A while later the Short Hills couple visited the campus on a trip to Israel with Herbert Friedman, a Reform rabbi and philanthropist. Friedman was instrumental in rescuing Jewish refugees after World War II and aiding the fight for Israel’s independence.

The rabbi, who was president of the Friends of Tel Aviv University, enlisted the Coltons as volunteers.

Since then, the Colton Family Foundation has provided scholarship funds to 45 students in a wide range of disciplines.

The scholarships are $21,000 apiece, with an extra $3,000 if the recipient happens to be a parent “so that they can just study,” Colton explained in a telephone interview from his home. “They don’t have to have a job or teach; they can concentrate in getting their doctorates.”

The Coltons have also helped endow some notable achievements achieved by university faculty members.

One recent recipient was Dr. Britta Hardy. Her work at the Felsenstein Medical Research Center at TAU’s Sackler School of Medicine may help find a way to spare diabetics from amputations.

The Coltons have also funded research projects ranging from gene therapy for colon cancer to breakthrough medications for Alzheimer’s disease.

But sponsoring medical research is hardly the Coltons’ only interest.

They have helped fund Eyal Zisser’s work on Israeli security issues at the university’s Moshe Dayan Center for Middle Eastern and African Studies.

They have endowed the Stewart and Judy Colton Chair of Law and Security in the Faculty of Law and the Colton Family Next Generation Technologies Institute at the university.

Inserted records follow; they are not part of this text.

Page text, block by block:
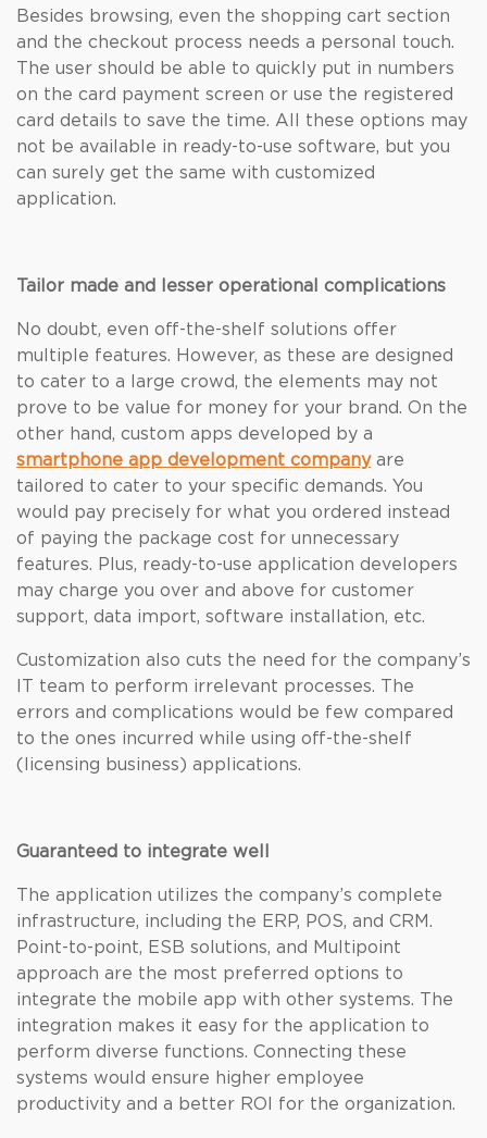
Besides browsing, even the shopping cart section
and the checkout process needs a personal touch.
The user should be able to quickly put in numbers
on the card payment screen or use the registered
card details to save the time. All these options may
not be available in ready-to-use software, but you
can surely get the same with customized
application.
Tailor made and lesser operational complications
No doubt, even off-the-shelf solutions offer
multiple features. However, as these are designed
to cater to a large crowd, the elements may not
prove to be value for money for your brand. On the
other hand, custom apps developed by a
smartphone app development companyare
tailored to cater to your specific demands. You
would pay precisely for what you ordered instead
of paying the package cost for unnecessary
features. Plus, ready-to-use application developers
may charge you over and above for customer
support, data import, software installation, etc.
Customization also cuts the need for the company’s
IT team to perform irrelevant processes. The
errors and complications would be few compared
to the ones incurred while using off-the-shelf
(licensing business) applications.
Guaranteed to integrate well
The application utilizes the company’s complete
infrastructure, including the ERP, POS, and CRM.
Point-to-point, ESB solutions, and Multipoint
approach are the most preferred options to
integrate the mobile app with other systems. The
integration makes it easy for the application to
perform diverse functions. Connecting these
systems would ensure higher employee
productivity and a better ROI for the organization.

And they have supported an opera singer and several musicians at the its Buchmann-Mehta School of Music.

A retired manufacturer of metals and chemicals for the electronics industry, Stewart Colton told NJ Jewish News, “We are pleased we are associated with the university and able to do the things we were able to do.”

“Science, security, and song — it’s a wonderful, long-range philosophy for philanthropy and an important vision for the State of Israel as well,” Roni Krinsky, president of TAU’s American Friends organization, wrote on its website.

“It is a real sense of accomplishment. It is a joyous thing to be able to do,” Colton added. “We feel very fortunate that we are able to be connected to the university and give the opportunity to these students to accomplish their goals.”